*The problem*. For the word "DataSpider", count the lines of the data that include it and give only the total.
(Material provided)
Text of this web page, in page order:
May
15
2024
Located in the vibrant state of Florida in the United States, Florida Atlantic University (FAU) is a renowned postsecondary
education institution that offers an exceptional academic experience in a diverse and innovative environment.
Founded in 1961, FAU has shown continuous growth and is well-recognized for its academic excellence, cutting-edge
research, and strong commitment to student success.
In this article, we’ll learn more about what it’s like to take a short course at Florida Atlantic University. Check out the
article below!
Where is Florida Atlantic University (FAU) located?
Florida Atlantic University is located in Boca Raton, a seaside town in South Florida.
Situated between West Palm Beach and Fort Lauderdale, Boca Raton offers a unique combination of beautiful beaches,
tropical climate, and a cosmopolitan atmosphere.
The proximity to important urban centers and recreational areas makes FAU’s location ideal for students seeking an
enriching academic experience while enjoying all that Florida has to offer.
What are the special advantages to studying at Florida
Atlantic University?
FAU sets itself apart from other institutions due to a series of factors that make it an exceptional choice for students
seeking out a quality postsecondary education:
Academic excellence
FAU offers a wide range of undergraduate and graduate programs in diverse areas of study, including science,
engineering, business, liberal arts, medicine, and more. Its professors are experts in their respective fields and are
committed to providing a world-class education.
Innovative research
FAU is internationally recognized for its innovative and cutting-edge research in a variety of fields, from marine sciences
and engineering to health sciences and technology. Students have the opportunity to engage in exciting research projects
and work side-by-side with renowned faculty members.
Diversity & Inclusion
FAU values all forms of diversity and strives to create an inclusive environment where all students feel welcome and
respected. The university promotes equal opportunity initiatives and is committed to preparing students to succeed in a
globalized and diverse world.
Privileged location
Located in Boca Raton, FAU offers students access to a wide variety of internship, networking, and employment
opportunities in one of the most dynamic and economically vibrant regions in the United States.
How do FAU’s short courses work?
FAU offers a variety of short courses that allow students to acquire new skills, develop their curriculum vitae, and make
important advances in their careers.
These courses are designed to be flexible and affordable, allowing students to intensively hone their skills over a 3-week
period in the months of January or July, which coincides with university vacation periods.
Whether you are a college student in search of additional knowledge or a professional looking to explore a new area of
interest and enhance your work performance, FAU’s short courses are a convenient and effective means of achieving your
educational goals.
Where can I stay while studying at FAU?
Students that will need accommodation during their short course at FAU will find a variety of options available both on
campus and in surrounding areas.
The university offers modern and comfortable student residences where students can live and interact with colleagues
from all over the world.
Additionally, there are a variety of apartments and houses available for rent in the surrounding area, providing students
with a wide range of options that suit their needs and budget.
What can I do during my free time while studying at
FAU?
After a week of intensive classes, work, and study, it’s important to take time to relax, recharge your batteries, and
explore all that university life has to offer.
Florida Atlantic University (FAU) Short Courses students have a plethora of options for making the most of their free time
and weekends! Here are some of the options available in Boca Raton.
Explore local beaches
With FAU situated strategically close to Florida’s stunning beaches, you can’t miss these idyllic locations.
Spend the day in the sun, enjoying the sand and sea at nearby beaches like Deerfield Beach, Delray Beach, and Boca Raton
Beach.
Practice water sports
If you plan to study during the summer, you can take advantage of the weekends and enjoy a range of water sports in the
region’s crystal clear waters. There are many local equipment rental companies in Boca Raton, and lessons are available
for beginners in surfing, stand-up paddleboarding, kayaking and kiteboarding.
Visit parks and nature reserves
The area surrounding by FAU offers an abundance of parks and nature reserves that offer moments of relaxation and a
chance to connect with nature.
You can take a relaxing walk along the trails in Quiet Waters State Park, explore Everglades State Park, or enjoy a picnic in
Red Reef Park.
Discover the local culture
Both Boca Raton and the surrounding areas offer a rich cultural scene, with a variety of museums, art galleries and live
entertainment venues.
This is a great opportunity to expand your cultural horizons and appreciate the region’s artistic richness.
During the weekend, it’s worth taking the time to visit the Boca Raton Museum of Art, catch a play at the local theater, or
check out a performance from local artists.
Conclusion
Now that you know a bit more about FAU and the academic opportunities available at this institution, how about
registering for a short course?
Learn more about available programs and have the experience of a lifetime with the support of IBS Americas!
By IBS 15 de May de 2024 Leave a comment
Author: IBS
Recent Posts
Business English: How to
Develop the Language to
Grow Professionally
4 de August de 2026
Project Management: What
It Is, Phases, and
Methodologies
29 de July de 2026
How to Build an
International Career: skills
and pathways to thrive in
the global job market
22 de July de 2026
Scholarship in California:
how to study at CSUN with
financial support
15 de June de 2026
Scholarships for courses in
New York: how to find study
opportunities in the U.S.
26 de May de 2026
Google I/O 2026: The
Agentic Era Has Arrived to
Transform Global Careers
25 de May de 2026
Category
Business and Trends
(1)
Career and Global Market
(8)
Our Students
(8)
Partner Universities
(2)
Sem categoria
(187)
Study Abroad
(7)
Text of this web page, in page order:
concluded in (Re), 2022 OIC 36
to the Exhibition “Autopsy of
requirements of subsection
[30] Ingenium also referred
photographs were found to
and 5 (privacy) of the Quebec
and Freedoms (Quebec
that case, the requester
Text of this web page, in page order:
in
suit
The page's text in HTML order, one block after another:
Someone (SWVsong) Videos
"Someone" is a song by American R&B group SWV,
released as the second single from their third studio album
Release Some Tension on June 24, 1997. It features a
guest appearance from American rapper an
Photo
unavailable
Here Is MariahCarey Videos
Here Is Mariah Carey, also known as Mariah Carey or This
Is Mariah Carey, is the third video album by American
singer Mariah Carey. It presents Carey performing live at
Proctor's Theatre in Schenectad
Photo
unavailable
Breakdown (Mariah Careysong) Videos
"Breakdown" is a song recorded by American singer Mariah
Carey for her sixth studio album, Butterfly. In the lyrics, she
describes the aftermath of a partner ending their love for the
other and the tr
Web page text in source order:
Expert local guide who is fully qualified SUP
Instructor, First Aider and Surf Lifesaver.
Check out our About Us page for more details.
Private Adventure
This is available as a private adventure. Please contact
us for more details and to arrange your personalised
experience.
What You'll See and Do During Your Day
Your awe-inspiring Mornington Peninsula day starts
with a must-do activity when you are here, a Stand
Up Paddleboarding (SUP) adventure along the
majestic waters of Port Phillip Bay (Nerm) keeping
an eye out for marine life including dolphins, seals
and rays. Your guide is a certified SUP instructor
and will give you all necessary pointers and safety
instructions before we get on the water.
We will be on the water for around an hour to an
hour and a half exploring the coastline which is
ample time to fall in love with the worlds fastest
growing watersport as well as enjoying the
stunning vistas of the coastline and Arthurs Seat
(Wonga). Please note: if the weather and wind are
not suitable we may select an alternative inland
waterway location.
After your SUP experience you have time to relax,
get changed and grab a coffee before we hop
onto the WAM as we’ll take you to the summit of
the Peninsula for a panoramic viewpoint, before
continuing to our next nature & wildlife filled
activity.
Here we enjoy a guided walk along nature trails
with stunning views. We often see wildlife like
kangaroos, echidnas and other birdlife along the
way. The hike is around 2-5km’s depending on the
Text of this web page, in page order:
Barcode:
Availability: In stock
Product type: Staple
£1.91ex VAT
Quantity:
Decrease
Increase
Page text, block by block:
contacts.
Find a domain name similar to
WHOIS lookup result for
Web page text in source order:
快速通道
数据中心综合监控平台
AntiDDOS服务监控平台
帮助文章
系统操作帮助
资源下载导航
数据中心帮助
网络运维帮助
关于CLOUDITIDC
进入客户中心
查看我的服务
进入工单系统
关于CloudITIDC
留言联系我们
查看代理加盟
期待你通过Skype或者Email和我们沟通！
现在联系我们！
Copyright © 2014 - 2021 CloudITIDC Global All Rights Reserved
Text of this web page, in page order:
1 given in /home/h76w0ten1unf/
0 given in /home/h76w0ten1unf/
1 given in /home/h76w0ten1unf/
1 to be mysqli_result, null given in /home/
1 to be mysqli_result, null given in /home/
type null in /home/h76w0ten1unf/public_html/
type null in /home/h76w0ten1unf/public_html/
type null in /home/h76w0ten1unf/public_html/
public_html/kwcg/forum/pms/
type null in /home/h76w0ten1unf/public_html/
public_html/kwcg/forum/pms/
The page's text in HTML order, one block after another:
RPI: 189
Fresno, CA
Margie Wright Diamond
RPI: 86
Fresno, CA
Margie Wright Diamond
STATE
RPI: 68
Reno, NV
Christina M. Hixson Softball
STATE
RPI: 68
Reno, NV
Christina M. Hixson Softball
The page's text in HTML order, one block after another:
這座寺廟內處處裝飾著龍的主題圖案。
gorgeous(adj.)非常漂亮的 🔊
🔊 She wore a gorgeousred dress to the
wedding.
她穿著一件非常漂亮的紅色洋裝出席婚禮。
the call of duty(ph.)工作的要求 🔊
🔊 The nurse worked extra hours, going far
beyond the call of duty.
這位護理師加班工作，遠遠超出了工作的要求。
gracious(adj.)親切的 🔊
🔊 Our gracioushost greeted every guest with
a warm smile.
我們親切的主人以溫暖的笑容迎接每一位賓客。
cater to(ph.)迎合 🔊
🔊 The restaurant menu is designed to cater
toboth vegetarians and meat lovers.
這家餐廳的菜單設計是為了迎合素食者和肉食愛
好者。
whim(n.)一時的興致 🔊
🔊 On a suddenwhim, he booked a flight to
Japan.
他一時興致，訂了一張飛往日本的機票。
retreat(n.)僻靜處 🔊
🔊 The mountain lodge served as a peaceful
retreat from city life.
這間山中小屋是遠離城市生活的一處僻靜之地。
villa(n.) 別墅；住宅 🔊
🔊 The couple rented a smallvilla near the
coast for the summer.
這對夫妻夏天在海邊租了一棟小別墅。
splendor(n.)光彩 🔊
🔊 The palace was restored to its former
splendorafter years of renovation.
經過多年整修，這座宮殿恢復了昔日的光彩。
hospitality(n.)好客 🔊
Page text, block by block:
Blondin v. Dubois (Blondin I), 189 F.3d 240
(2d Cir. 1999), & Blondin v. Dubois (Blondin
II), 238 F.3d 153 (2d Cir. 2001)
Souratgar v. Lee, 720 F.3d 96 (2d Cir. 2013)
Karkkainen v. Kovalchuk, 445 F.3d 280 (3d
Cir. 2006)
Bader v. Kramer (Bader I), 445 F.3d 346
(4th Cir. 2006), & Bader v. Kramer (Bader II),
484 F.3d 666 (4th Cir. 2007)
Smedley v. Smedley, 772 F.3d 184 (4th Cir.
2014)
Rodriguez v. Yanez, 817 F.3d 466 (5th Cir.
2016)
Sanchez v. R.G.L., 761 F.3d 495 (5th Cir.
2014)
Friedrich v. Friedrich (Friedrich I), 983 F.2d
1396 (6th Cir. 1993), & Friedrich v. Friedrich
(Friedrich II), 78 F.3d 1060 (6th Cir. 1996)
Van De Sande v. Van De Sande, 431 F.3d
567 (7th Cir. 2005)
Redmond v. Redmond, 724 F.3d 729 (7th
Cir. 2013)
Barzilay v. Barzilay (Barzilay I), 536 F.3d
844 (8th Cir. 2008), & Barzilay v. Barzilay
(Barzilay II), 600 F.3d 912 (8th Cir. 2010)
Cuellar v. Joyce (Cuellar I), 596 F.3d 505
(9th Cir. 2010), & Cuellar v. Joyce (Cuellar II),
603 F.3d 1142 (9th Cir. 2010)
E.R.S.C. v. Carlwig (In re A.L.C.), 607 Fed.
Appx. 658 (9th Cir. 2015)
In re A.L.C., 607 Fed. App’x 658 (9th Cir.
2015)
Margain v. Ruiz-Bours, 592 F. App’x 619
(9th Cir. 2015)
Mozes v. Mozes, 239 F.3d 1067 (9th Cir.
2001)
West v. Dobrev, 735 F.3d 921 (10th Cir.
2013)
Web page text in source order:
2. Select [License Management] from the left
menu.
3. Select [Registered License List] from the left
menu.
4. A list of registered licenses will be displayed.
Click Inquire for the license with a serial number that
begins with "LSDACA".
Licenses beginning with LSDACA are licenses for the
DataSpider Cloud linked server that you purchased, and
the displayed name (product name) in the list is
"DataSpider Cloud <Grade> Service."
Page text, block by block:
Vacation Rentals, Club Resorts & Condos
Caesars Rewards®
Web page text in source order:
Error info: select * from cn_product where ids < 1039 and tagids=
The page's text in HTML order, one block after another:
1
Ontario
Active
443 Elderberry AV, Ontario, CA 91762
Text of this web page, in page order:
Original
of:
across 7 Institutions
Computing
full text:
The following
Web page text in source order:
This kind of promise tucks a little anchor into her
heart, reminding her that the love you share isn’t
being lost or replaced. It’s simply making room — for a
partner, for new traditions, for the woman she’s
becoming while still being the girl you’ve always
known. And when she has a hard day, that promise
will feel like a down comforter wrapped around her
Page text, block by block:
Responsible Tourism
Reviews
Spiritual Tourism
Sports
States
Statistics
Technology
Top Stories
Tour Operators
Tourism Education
(End Material provided)
*Your response*. 2